Metabolic pathway analysis through KEGG database
In order to identify the biological pathways present in T. cinerariifolium, the assembled unigenes were annotated with corresponding enzyme commission (EC) numbers through BLASTX (NCBI, USA) analysis, against the (Kyoto Encyclopedia of Genes and Genomes) KEGG database [17]. Pathway analysis helped us to understand the presence of biological function and interaction of genes. After assembly, 4,443 unigenes in flower and 8,901 unigenes in leaf were found to have match with KEGG database and assigned to approximately 13344 KEGG pathways (Additional file 5).
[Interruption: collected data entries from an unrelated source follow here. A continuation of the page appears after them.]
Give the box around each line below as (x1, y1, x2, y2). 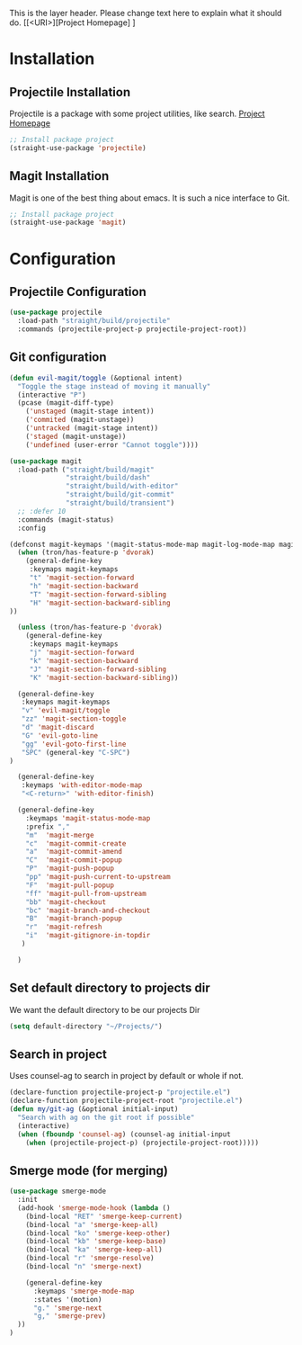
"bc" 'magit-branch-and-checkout (25, 906, 151, 915)
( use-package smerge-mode (9, 1187, 106, 1196)
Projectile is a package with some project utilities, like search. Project (9, 108, 265, 119)
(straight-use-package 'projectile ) (9, 143, 147, 152)
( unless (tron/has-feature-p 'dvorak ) (17, 623, 164, 632)
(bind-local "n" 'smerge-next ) (25, 1262, 143, 1271)
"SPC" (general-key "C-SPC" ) (21, 748, 130, 757)
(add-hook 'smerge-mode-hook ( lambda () (17, 1203, 171, 1213)
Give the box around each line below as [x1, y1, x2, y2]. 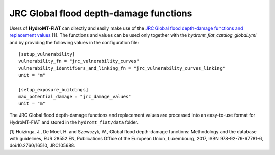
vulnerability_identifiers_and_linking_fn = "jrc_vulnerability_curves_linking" [18, 65, 226, 71]
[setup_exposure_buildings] [18, 87, 89, 92]
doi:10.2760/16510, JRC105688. [9, 142, 76, 149]
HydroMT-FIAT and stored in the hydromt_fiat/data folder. [9, 119, 139, 125]
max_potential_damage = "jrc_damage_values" [18, 94, 132, 100]
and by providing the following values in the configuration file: [9, 40, 140, 46]
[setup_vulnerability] [18, 51, 75, 57]
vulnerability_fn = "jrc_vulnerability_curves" [18, 58, 140, 64]
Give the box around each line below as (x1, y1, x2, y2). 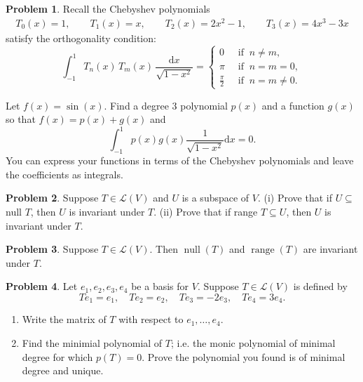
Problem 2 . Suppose (6, 190, 99, 205)
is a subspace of (181, 190, 249, 205)
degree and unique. (22, 363, 104, 378)
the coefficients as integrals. (6, 166, 123, 181)
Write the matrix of (22, 312, 107, 327)
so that (6, 112, 36, 126)
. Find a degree (104, 98, 169, 112)
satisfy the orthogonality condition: (6, 30, 156, 45)
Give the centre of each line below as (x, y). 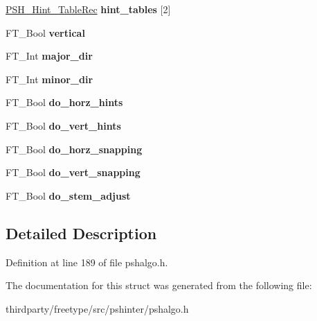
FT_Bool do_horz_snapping (74, 149)
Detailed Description (81, 233)
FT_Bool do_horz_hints (64, 102)
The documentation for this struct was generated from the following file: (159, 285)
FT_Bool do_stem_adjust (68, 195)
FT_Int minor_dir (49, 79)
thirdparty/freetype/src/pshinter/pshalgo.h (97, 308)
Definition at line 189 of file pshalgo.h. (87, 262)
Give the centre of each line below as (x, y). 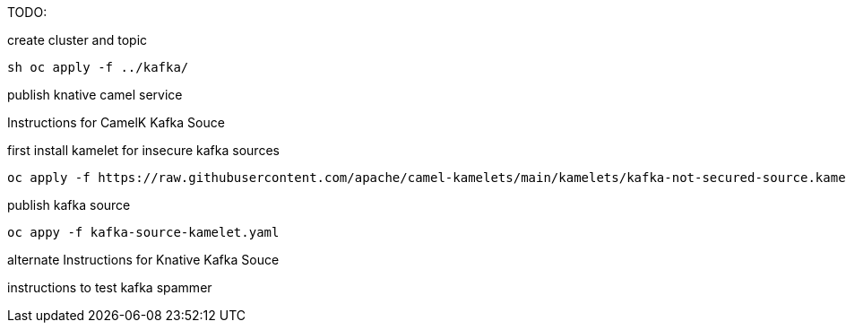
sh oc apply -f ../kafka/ (98, 67)
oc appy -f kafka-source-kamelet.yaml (143, 232)
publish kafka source (69, 205)
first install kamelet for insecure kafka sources (143, 150)
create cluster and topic (78, 40)
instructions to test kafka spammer (110, 287)
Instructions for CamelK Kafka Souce (116, 122)
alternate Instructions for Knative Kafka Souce (143, 260)
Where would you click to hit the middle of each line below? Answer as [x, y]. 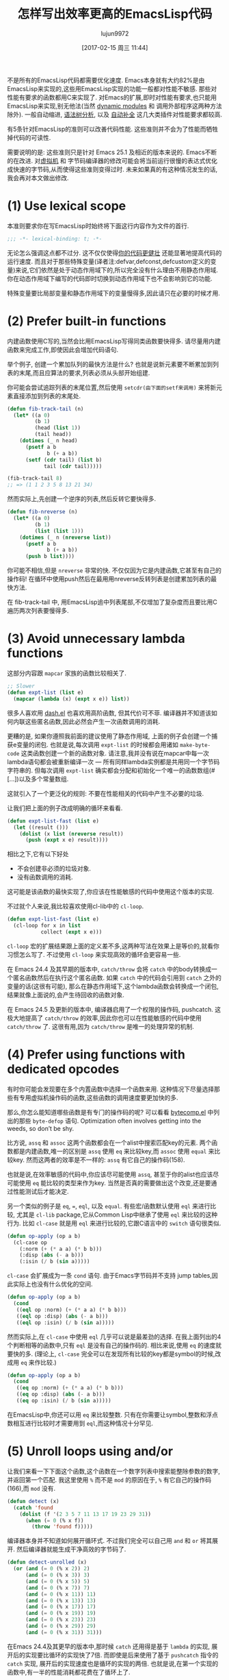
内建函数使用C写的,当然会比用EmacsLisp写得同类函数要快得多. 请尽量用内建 [114, 341]
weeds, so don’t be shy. [40, 1128]
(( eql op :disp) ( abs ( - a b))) [62, 1316]
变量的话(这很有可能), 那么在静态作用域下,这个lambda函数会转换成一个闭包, [113, 986]
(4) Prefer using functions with [96, 1055]
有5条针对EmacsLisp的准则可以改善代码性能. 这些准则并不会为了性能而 [107, 129]
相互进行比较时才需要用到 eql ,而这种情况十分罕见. [83, 1423]
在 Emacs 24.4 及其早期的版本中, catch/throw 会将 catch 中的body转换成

These data provide a valuable resource in finding out unigenes involved in secondary metabolic pathways specially terpenoid biosynthetic pathway for pyrethrin biosynthesis (Fig. 7).
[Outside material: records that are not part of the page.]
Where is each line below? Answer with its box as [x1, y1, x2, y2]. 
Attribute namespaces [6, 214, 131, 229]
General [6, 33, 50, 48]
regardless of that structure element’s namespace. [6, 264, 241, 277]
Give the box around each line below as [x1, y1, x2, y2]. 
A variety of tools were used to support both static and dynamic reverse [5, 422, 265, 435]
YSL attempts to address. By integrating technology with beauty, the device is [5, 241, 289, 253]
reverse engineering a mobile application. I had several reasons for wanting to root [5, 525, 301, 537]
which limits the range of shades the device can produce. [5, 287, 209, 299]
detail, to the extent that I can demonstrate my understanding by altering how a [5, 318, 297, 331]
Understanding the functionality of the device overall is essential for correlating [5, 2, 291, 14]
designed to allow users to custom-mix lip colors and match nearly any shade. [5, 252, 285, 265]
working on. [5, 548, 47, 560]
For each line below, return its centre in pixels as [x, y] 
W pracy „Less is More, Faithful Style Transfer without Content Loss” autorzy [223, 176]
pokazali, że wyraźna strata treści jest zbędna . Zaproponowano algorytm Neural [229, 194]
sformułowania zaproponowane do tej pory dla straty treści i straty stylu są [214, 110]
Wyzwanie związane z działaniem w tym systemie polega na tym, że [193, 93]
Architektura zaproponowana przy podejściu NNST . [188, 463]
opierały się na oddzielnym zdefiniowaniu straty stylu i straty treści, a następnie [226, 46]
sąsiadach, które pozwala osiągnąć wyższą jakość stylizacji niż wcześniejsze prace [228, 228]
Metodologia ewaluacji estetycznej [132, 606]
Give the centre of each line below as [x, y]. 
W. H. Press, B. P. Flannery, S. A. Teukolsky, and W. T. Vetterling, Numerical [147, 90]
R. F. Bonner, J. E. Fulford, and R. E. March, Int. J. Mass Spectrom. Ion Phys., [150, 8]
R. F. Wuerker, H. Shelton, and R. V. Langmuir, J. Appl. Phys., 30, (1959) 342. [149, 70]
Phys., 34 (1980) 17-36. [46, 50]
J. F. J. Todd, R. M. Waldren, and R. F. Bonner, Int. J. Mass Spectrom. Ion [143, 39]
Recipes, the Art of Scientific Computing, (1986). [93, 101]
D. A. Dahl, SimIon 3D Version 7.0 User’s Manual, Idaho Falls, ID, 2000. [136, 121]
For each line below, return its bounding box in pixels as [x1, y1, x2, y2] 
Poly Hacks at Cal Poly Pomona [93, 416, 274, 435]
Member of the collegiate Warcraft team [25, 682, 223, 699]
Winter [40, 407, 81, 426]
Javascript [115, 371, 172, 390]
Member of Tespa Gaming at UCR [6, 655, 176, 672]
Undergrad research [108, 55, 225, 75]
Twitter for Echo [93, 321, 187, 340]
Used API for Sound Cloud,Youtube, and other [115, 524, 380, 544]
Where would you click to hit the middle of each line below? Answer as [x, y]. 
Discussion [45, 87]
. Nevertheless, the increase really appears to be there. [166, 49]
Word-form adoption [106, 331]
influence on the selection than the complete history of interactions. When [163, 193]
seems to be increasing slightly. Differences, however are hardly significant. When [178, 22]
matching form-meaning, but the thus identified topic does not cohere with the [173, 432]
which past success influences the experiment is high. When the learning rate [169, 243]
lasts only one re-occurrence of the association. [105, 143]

Identification and quantification of up/down regulated transcripts involved in pyrethrin biosynthetic pathways
The pyrethrin belongs to monoterpenoid backbone and constitutes two moieties; acid and alcohol moiety. The formation of acid (chrysanthemic/pyrethric) moiety utilizes both methylerythritol 4-phosphate (MEP) as well as mevalonate (MVA) pathways, however, the formation of rethrolones utilize oxylipin pathway. In studied transcriptome data, most of the unigenes related to pyrethrin biosynthesis pathway were successfully identified with their respective gene ontology.
The identified 291 enzymes (unigenes) in flower and 484 enzymes (unigenes) in leaves involved in pyrethrin biosynthesis pathway. Out of 565 unigenes, involved in MEP pathway; 211 and 354 upregulated transcripts in the flowers and leaves respectively were assigned for the formation of acid moiety of pyrethrin. Also 43 and 106 upregulated unigenes in flower and leaf respectively encoded enzymes involved in the oxylipin pathway, which forms the rethrolone moiety of the pyrethrin compound.
Analysis of metabolic pathway genes which might be involved in pyrethrin biosynthesis
Biosynthesis of pyrethrin constitutes three pathways involving MVA, Oxylipin pathway and MEP pathway (Fig. 7). Total number of enzymes involved in MVA was more in flower (37 transcripts) as compared to leaf (24 transcripts). There are two steps working in the MEP pathway i.e. Step 1; the number of enzymes in leaf (36 transcripts) was higher than in flower (19 transcripts). Step 2 of MEP pathway the number of enzymes in flower (58 transcripts) was more than in leaf (48 transcripts). The enzymes involved in the oxylipin pathway of leaf were found to be expressed more than two folds than in flower. This result indicates that the potential candidate genes for pyrethrin synthesis in MEP and MVA pathways were more expressed in flower than in leaf. Although, the genes/enzymes involved in the synthesis of rethrolones were higher in leaf than in flower i.e. 106 and 43 respectively. In addition to this, 270 transcripts related to CyP450 were found to be expressed in leaves and 134 transcripts related to CyP450 with oxidoreductase activity were found to be expressed in flowers. The exact biosynthetic pathway involved in pyrethrin biosynthetic pathway in planta is not yet well known.